When a line in the records contains the string "harvesting", copy that line.

## Data records
··········

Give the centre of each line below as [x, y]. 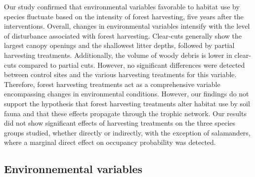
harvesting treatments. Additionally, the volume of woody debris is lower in [118, 55]
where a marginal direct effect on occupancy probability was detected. [110, 142]
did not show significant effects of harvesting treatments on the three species [120, 123]
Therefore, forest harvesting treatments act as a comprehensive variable [112, 84]
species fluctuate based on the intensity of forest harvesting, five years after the [124, 16]
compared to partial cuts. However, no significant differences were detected [132, 65]
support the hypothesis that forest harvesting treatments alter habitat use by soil [127, 103]
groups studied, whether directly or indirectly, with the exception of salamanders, [127, 132]
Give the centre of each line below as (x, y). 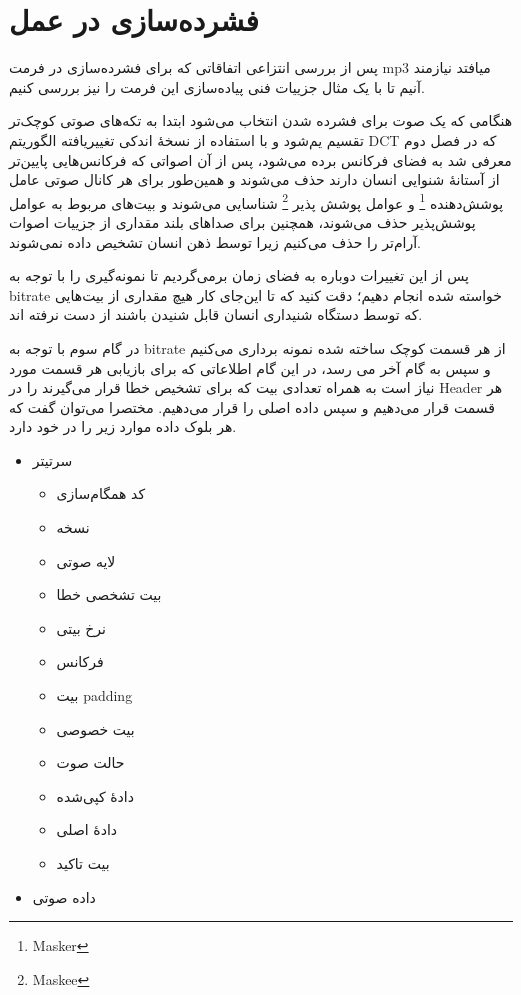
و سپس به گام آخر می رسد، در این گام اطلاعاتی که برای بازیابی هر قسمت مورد (250, 367)
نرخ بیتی (81, 627)
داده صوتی (64, 896)
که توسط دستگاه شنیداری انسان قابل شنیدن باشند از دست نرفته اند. (216, 314)
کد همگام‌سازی (101, 493)
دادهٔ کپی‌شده (95, 795)
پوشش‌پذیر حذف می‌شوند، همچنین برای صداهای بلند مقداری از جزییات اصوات (242, 221)
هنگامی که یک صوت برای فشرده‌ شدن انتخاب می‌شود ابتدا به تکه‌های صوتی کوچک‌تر (261, 120)
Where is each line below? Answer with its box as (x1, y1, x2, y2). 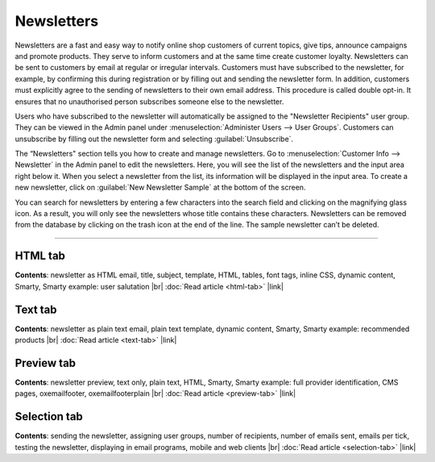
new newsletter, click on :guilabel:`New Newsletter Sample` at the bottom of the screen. (14, 182, 306, 193)
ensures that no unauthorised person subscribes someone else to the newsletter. (14, 97, 284, 106)
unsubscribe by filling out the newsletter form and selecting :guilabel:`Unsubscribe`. (14, 134, 294, 144)
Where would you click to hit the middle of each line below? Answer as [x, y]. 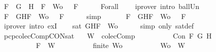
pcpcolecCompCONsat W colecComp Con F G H [108, 35]
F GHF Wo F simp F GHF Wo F [95, 16]
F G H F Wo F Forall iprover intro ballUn [101, 6]
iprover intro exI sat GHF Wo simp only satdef [99, 26]
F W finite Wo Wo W [110, 45]

··········

## Solution for this exercise
harvesting treatments. Additionally, the volume of woody debris is lower in [118, 55]
did not show significant effects of harvesting treatments on the three species [120, 123]
Therefore, forest harvesting treatments act as a comprehensive variable [112, 84]
species fluctuate based on the intensity of forest harvesting, five years after the [124, 16]
support the hypothesis that forest harvesting treatments alter habitat use by soil [127, 103]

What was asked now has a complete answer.